Amazon Web Services (AWS) generated total sales of $19.7 billion for its second quarter, up 33% year-over-year, but growth slowed and the big question for the company is how it will fare the rest of the year as enterprise customers face uncertain economic conditions.
Amazon said that it expected profit margins to fluctuate due to potential recession, as well as investments in technology infrastructure and employee costs.
In the first quarter, the cloud services arm of Amazon reported revenue growth of 37%, posting revenue of $18.44 billion.
When asked about possible slower growth in the coming quarters, a phenomenon that rivals such as Microsoft and Oracle are also bracing for, company officials said that its profit margins were dropping sequentially but saw room for overall growth in the business going forward.
“The margin rate is going to fluctuate in this business,” said Brian Olsavsky, Amazon’s chief financial officer, according to a transcript of the company’s earnings call on Thursday.
“It’s going to be always a factor of new investment and things like the sales force and new regions and infrastructure capacity, offset by infrastructure efficiency gains that we see, pricing issues as we extend contracts,” Olsavsky added.

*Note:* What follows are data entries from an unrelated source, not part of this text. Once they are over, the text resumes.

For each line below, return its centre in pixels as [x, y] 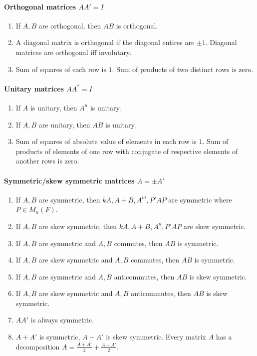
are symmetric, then [69, 199]
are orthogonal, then [70, 25]
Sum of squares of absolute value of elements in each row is [106, 141]
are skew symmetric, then [78, 226]
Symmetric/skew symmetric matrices [69, 180]
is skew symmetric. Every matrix [156, 337]
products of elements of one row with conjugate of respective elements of [127, 151]
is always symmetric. [62, 320]
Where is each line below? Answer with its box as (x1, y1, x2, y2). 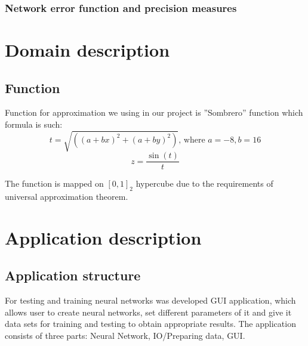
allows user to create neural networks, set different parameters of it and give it (5, 305, 292, 318)
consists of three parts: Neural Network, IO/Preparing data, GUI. (5, 329, 245, 341)
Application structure (5, 266, 141, 285)
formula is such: (5, 118, 63, 131)
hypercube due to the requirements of (135, 177, 273, 190)
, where (178, 135, 205, 144)
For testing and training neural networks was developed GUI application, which (5, 294, 296, 307)
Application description (5, 225, 202, 249)
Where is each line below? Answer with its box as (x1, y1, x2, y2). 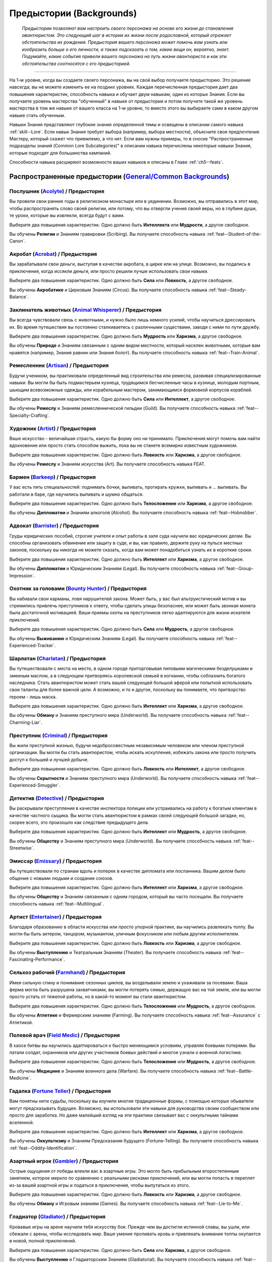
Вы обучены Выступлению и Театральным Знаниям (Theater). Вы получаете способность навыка (9, 950, 222, 956)
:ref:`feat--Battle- (217, 1068, 253, 1074)
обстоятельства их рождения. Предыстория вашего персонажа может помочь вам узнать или (22, 39, 228, 45)
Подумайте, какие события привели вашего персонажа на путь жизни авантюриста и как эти (22, 54, 227, 60)
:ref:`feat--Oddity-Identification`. (9, 1145, 77, 1151)
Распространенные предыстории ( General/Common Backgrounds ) (9, 172, 230, 181)
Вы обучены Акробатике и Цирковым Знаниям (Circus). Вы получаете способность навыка (9, 287, 208, 293)
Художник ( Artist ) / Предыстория (9, 425, 96, 432)
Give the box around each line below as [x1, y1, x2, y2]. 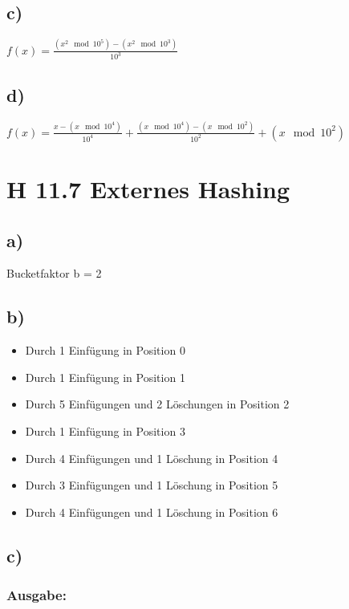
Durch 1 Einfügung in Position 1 [25, 368, 185, 385]
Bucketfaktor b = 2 [6, 265, 102, 282]
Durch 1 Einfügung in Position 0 [25, 342, 185, 359]
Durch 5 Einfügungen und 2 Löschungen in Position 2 [25, 396, 290, 412]
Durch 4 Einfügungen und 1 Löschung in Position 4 [25, 449, 278, 466]
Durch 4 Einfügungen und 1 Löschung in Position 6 [25, 503, 278, 520]
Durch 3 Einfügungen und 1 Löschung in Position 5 [25, 477, 278, 493]
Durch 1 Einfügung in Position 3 [25, 423, 185, 440]

The company is expecting to add 24 new availability zones (the AWS term for cloud regions) across eight regions, over the existing 84 availability zones across 26 geographic locations.
Some of these locations include sites in Australia, Canada, India, Israel, New Zealand, Spain, Switzerland, and the UAE.
Rivals such as Microsoft and Oracle also have said that they will invest into building new cloud regions over the next fiscal year.
Will recession fears dampen growth?
Several cloud service providers have said they expect that the fear of a potential recession will slow down booking rates as enterprises take longer to work through deal terms and duration. AWS, however, believes that while some customers may dial down their cloud subscriptions, it could turn the uncertain economic conditions to its advantage. The belief is based on past experiences from similar conditions in 2008 and 2020.
The rationale, according to Olsavsky, is that most businesses would want to invest in cloud computing during a recession-like period than buying data center equipment, which would lock up capital.